By See Original Here


[COMMENT: This type of research needs to be continued and brought into the realm of pediatric cancers like Rhabdo – Alan]

Imagine having cells in your body that can actively repel cancer in a way that makes it theoretically impossible for you to suffer from it.

Researchers at the U.K.’s University of Southampton are doing a lot more than just imagining such a scenario. In a new piece of research, they have engineered cells with a so-called “built-in genetic circuit” capable of producing a molecule for inhibiting the ability of tumors to grow and survive in the body.

“There are various defense mechanisms built into human cells, such as proteins that spot DNA damage, but there are also gaps in this defense system that are exploited by disease,” Professor Ali Tavassoli, one of the lead authors of the paper, told Digital Trends. “We were wondering if it is possible to equip human cells with the ability to sense and respond to a disease marker, specifically by encoding the conditional production of a molecule that fights back when the start of a disease is sensed by the circuit we introduce.”

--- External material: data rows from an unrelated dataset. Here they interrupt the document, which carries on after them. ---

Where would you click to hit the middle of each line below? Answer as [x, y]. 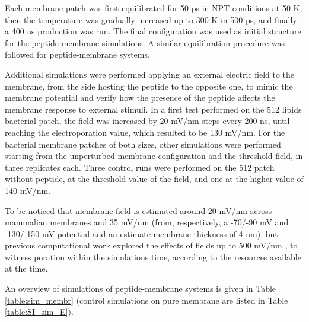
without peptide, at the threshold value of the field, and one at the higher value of [154, 179]
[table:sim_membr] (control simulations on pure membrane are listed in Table [146, 300]
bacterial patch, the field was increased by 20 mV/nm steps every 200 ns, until [147, 121]
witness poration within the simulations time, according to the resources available [153, 256]
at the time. [26, 268]
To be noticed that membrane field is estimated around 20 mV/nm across [138, 210]
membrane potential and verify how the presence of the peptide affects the [140, 98]
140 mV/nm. [28, 190]
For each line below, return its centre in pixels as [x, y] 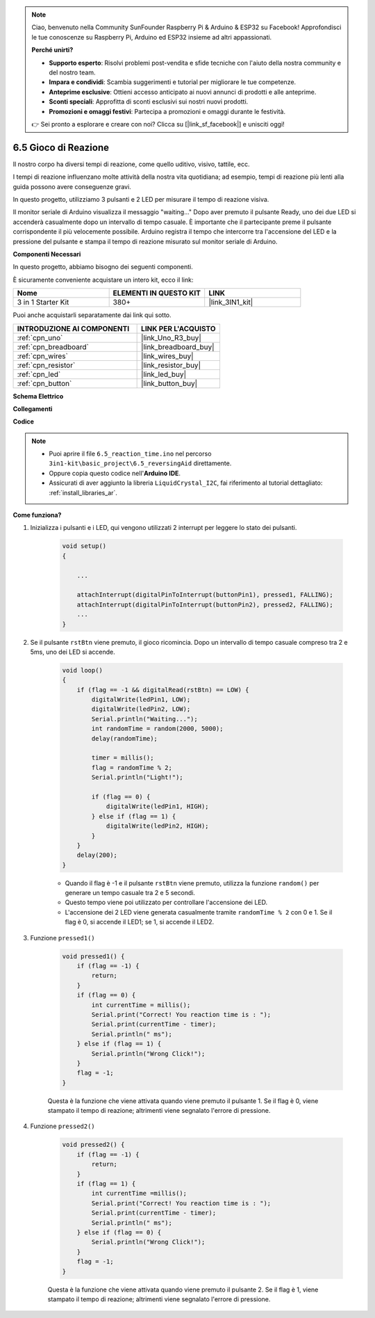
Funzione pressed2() [62, 1126]
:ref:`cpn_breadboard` [53, 346]
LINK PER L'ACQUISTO [178, 328]
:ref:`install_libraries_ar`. [83, 492]
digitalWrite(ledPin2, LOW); [141, 709]
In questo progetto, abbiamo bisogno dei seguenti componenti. [103, 267]
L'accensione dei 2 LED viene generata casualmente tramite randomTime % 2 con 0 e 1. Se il [199, 912]
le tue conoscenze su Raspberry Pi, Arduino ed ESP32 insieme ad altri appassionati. [152, 37]
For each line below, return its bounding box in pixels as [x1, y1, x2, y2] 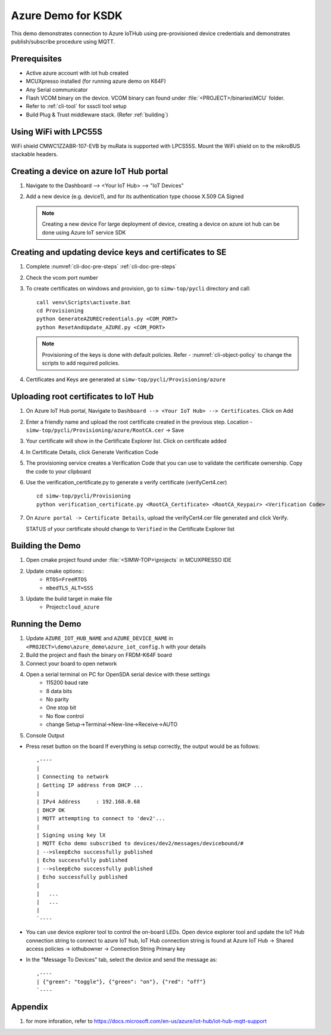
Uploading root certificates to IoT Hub [11, 391, 154, 402]
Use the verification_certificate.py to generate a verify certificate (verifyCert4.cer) [26, 479, 227, 486]
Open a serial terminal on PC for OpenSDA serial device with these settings [26, 671, 211, 678]
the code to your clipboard [26, 468, 92, 475]
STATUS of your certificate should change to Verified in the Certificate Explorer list [26, 525, 235, 532]
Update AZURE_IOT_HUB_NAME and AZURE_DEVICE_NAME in [26, 635, 174, 642]
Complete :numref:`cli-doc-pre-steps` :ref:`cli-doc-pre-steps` [26, 263, 177, 270]
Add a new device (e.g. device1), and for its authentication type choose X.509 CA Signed [26, 193, 244, 200]
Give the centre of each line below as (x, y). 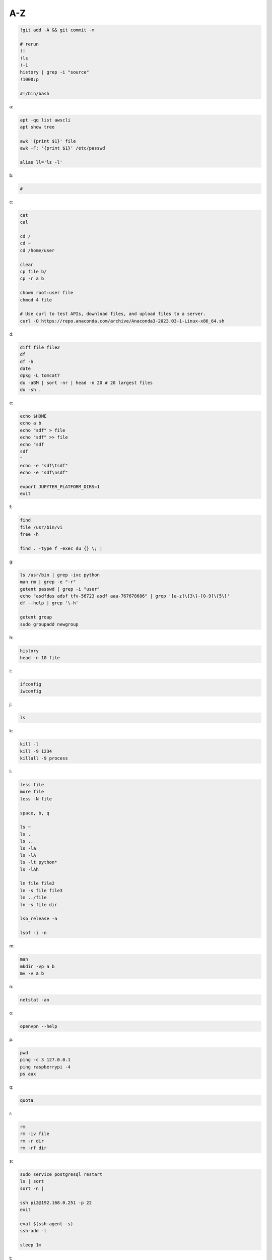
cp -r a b (32, 279)
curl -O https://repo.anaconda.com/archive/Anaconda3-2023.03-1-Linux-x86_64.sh (122, 321)
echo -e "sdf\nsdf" (44, 473)
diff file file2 (40, 347)
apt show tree (37, 127)
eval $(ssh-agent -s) (47, 1224)
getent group (36, 617)
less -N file (36, 799)
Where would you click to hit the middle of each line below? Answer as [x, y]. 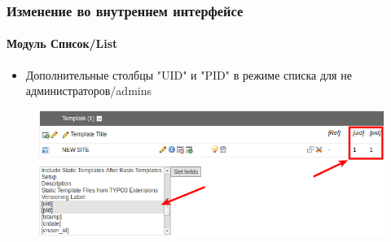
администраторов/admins [89, 91]
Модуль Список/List [62, 43]
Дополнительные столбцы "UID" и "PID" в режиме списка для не [189, 74]

In particular, they were interested in a protein called hypoxia-inducible factor 1 (HIF-1), which helps tumors keep growing in low-oxygen environments. HIF-1 becomes activated when cellular oxygen levels drop and send signals for new blood vessels.

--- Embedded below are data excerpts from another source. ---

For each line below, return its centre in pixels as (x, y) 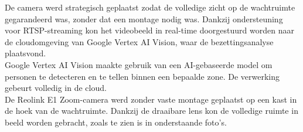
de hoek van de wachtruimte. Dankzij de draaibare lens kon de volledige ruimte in (151, 111)
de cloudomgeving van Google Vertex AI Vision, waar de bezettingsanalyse (139, 41)
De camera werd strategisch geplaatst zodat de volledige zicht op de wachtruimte (150, 7)
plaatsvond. (25, 53)
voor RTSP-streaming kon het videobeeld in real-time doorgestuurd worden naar (149, 30)
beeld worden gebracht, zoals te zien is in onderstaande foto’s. (116, 122)
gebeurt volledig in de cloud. (56, 88)
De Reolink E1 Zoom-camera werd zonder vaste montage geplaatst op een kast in (151, 99)
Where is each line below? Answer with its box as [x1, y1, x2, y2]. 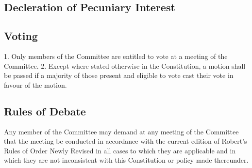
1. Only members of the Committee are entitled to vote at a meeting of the [4, 51, 228, 61]
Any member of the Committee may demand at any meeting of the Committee [4, 126, 239, 136]
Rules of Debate [4, 103, 86, 118]
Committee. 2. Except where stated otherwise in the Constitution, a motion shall [4, 60, 246, 71]
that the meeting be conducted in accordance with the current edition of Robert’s [4, 136, 247, 146]
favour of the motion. [4, 79, 67, 90]
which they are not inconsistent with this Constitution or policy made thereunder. [4, 155, 249, 165]
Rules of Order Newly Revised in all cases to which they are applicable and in [4, 145, 236, 155]
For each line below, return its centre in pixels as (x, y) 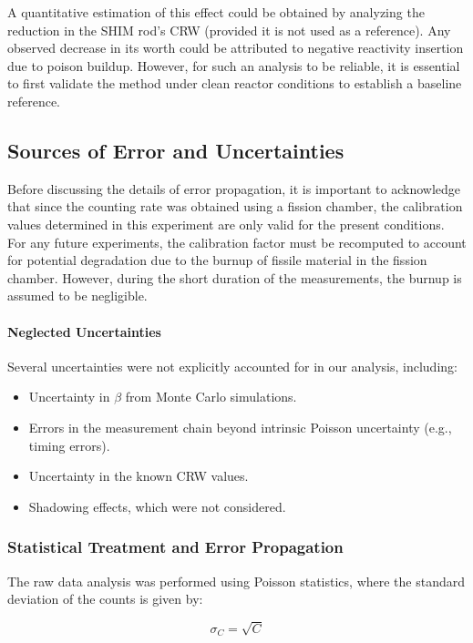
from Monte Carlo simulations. (211, 397)
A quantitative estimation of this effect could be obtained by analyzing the (216, 12)
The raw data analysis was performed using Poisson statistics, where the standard (236, 581)
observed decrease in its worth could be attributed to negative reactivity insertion (236, 48)
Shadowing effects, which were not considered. (157, 506)
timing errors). (69, 445)
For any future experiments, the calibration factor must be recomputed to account (237, 242)
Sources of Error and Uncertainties (176, 150)
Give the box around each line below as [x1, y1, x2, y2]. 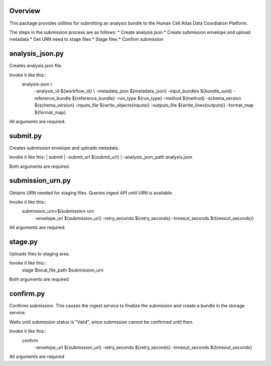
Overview [9, 7, 41, 15]
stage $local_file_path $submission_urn [22, 267, 104, 273]
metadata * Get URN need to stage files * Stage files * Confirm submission [9, 36, 164, 42]
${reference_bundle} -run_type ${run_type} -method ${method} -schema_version [72, 95, 241, 101]
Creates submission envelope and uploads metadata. [9, 145, 119, 151]
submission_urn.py [9, 176, 71, 185]
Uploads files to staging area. [9, 251, 70, 256]
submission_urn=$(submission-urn [22, 208, 94, 214]
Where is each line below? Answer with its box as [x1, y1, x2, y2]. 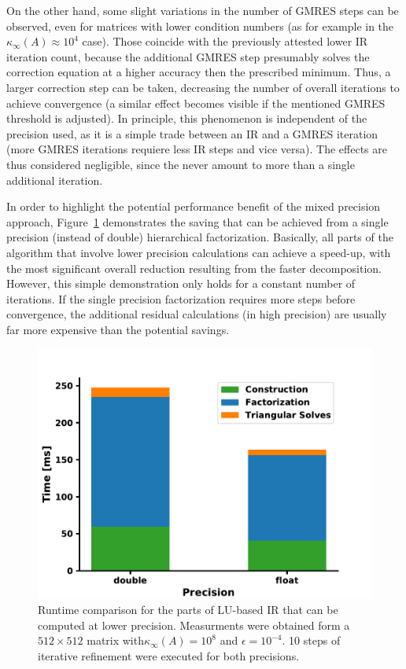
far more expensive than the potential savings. [6, 321, 230, 337]
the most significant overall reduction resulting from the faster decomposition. [6, 259, 382, 276]
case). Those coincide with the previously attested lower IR [82, 33, 368, 50]
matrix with [87, 632, 144, 649]
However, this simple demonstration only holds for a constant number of [6, 275, 356, 292]
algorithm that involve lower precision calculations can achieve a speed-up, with [6, 244, 391, 260]
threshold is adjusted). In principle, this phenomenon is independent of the [6, 110, 367, 127]
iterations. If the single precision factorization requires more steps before [6, 290, 356, 307]

However, this protein is hijacked by virtually all cancers, which need to be able to survive in low-oxygen environments, since they grow so quickly that they outstrip the supply of oxygen from the existing blood vessels around them. “This link is well established and there is solid and validated correlation between HIF and cancer,” Tavassoli said.

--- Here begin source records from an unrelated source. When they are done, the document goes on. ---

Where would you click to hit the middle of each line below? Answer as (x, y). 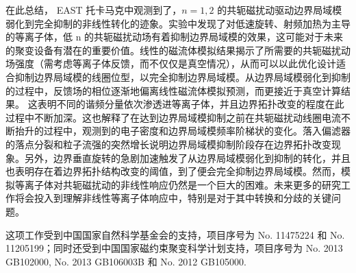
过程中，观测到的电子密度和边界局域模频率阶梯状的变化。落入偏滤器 (197, 131)
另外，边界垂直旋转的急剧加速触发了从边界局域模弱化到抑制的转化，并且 (187, 157)
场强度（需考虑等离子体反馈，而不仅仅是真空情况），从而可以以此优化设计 (171, 63)
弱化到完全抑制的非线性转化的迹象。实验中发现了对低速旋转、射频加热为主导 (178, 23)
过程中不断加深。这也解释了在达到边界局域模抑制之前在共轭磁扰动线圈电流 (173, 117)
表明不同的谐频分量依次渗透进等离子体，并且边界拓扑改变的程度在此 (191, 104)
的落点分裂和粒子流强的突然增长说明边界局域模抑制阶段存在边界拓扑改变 (168, 144)
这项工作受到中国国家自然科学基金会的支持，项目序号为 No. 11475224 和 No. (175, 234)
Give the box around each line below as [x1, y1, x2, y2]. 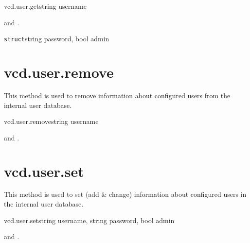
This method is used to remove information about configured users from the [4, 90, 231, 100]
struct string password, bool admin [4, 34, 109, 44]
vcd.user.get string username [4, 1, 87, 11]
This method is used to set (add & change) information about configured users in [4, 189, 247, 199]
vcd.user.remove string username [4, 116, 99, 126]
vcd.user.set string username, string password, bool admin [4, 215, 175, 225]
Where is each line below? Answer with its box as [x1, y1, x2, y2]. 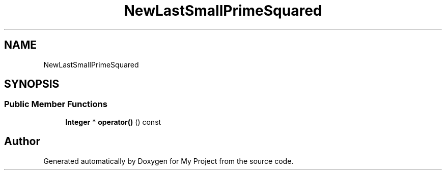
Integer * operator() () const [65, 117, 161, 126]
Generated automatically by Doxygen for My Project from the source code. [43, 156, 294, 165]
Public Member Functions [4, 99, 107, 110]
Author [4, 135, 40, 148]
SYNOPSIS [4, 78, 60, 91]
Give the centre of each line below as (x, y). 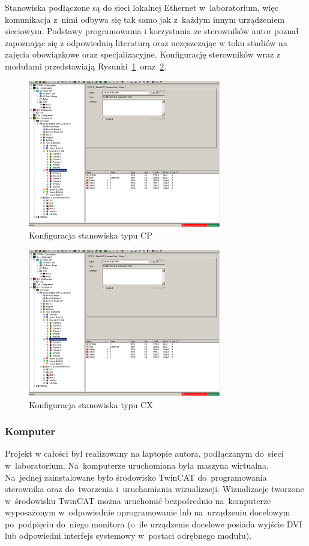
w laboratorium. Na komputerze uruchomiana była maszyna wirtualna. (137, 465)
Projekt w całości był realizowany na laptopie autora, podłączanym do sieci (144, 453)
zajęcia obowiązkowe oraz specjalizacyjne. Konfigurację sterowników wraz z (143, 54)
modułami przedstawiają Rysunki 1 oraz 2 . (86, 66)
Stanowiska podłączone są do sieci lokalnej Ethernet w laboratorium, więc (142, 7)
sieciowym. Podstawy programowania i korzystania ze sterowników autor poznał (152, 31)
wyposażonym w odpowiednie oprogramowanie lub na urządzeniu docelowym (148, 512)
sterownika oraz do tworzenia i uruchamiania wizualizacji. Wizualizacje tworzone (154, 489)
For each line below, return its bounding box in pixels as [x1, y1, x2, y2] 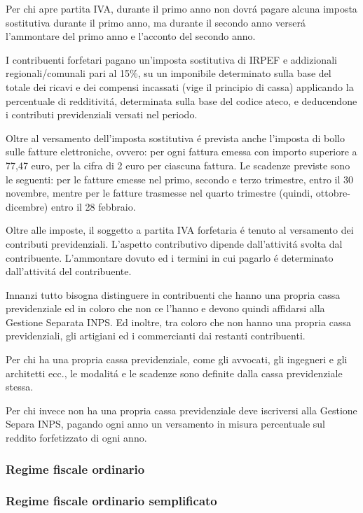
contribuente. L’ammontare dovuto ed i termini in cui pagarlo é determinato [6, 250, 334, 265]
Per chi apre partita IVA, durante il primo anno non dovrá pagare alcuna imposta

The genetic circuit technology that Tavassoli and his fellow researchers have developed counters HIF-1 in low-oxygen environments.

“We designed the circuit as a plasmid (read: a small, circular, double-stranded DNA molecule that is distinct from a cell’s chromosomal DNA) and then used an enzyme to incorporate it into a specific location on the chromosome of a human cell line,” he explained. “The circuit is designed so that the production of our HIF inhibitor is switched on only when cells are in hypoxia and when we have added a compound called doxycycline to them, giving us full control over it.”

At present, the research is still in the early stages, and nowhere close to ready for human testing. However, it still represents an exciting development which in time could allow scientists to study the effect of inhibiting HIF-1 at key stages of tumor development. It could also inform more conventional drug development by revealing the role HIF-1 inhibitors might play in cancer therapy and the optimal stage to give such drugs to patients.

Long term, it may prove even more exciting. “It would be very cool if someone built a model organism that contained this circuit in every cell to test the hypothesis that inhibition of HIF stops tumors from developing,” Tavassoli said.

Were such a concept carried over into mouse trials, he said, “in theory that mouse should never get cancer.”